Le prix des vaches allemandes est orienté à la hausse depuis la mi-mai restant 14% sous le niveau élevé de 2008.
Au Royaume Uni les cours des gros bovins restent stables à des niveaux élevés et en Irlande les prix déjà élevés sont orientés à la hausse en juin.

MAIGRES, des cours relativement stables

Des femelles moins nombreuses et des mâles toujours en nombre réduit permettent aux cours de se maintenir.

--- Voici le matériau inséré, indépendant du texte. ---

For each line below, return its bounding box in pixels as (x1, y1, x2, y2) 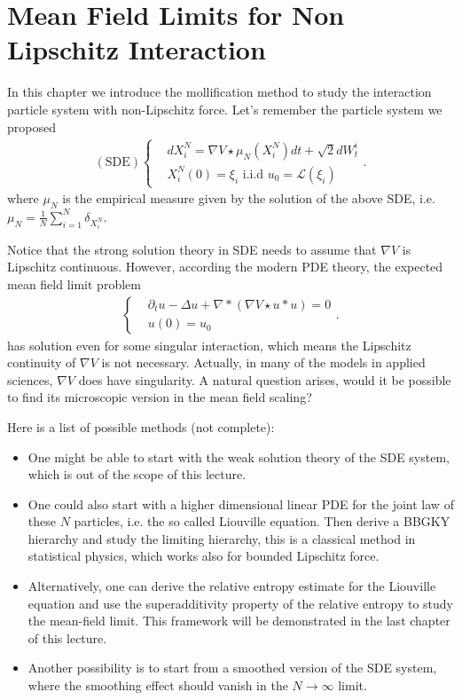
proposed (7, 117, 56, 136)
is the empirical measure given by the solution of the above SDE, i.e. (62, 189, 435, 208)
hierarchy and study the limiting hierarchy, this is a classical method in (27, 529, 416, 547)
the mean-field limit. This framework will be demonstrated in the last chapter (27, 611, 450, 630)
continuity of (7, 353, 76, 372)
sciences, (7, 370, 53, 389)
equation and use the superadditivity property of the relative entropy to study (27, 594, 454, 612)
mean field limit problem (7, 274, 141, 293)
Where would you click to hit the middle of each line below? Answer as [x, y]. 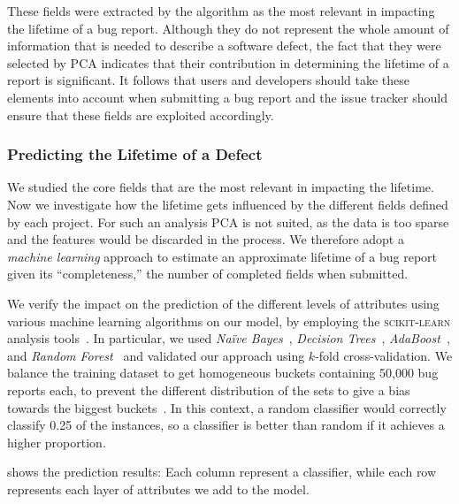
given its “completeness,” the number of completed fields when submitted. [208, 274]
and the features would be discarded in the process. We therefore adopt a [206, 239]
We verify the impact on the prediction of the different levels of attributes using [223, 303]
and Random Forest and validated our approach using [156, 355]
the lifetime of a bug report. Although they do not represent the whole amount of [228, 28]
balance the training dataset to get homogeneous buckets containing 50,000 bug [223, 373]
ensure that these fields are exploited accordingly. [141, 115]
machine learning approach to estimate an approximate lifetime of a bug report [222, 256]
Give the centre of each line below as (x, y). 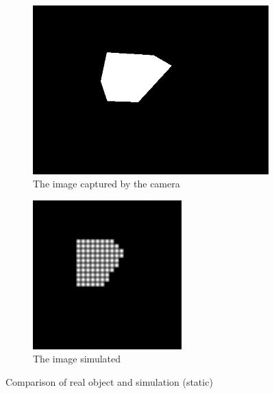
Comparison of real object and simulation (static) (109, 382)
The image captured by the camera (107, 184)
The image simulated (77, 359)
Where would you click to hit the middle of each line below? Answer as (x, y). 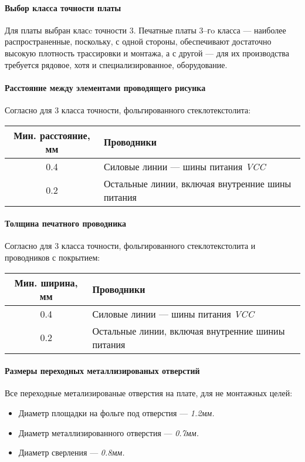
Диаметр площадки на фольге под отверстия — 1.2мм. (116, 412)
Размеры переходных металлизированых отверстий (102, 371)
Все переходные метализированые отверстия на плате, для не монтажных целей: (149, 393)
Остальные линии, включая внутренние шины (198, 183)
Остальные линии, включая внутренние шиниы (189, 331)
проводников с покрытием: (52, 257)
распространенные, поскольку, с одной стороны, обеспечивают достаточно (138, 41)
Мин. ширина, (46, 282)
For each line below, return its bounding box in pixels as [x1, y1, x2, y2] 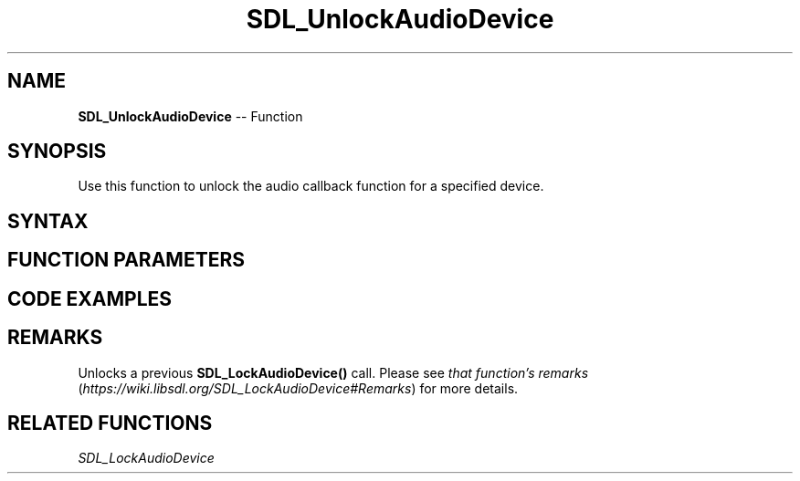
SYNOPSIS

Des femelles moins nombreuses sur le marché et une offre de mâles toujours limitée
Le nombre de femelles sur le territoire diminue même s’il reste toujours important. Les exportations de femelles comparé aux données 2007, 2008 n’étant pas représentatif puisque la frontière italienne était fermée, ont très fortement progressé avec +26 %. Une partie des stocks a été exporté vers l’Italie ou l’Espagne et nombre d’entre elles devraient être gardées pour le renouvellement. Les cours ont de ce fait ralentit leur baisse ces dernières semaines.
Les acheteurs de broutard, peu nombreux, se trouvent face à une offre encore limitée en raison du creux saisonnier, accentué par l’arrivée en nombre réduit des premiers broutards d’automne.
Une baisse des naissances confirmée
Même si l’on constate un rattrapage des naissances en mai, le nombre de veaux manquant sur l’année risque néanmoins d’être significatif avec 270 000 veaux sur les 5 premiers mois de l’année sot -12% par rapport à 2008.

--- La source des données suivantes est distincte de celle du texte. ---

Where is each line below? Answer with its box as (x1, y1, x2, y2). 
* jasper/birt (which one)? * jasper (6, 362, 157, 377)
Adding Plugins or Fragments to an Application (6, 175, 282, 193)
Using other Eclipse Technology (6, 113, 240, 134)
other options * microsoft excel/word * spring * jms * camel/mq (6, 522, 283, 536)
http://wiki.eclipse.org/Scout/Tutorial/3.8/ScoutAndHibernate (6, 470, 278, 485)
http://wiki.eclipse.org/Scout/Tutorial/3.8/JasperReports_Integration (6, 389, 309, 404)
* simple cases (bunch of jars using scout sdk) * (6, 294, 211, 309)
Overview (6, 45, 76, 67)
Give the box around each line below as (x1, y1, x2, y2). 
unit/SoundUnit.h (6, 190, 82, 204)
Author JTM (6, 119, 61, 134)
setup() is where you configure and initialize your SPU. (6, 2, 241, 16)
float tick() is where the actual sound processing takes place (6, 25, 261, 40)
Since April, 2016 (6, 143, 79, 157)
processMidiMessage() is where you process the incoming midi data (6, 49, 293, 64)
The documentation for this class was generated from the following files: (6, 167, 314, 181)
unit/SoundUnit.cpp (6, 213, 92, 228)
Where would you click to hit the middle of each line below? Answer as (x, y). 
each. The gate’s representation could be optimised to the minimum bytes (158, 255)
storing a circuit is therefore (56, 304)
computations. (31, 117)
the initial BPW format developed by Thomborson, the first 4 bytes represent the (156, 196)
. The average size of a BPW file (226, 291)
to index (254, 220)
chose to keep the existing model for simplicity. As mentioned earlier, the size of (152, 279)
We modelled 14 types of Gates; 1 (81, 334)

VEAUX DE BOUCHERIE, réduction des cours

Les abattages de veaux de boucherie de moins de 8 mois sont repartis à la hausse. Les volumes sont en légère baisse en lien à la diminution des poids de carcasse (-1,2%).
La consommation suit la baisse déjà engagée. Malgré une demande en baisse, le cours du veau de boucherie reste stable.
Au Pays-Bas, les abattages montrent un certain ralentissement après des chiffres élevés en mai. Les cours sur le marché européens sont assez stables avec une légère augmentation en Belgique et une stabilisation au Pays-Bas et en Italie.

VEAUX DE 8 JOURS, un net ralentissement de la hausse

La baisse des naissances du troupeau laitier et des croisés se confirme. Depuis janvier les importations comme les exportations de petits veaux se réduisent par rapport à 2008, et la différence entre les importations (-8400 têtes) et les exportations (-12600 têtes) ne laisse qu’un faible solde positif.
La faible demande des intégrateurs pèse sur les prix, avec un ralentissement de la hausse des cours restant toutefois bien supérieurs aux cours de 2008 (+12%) et 2007 (+19%).
En Europe, les cours ne sont plus orientés à la hausse depuis juin.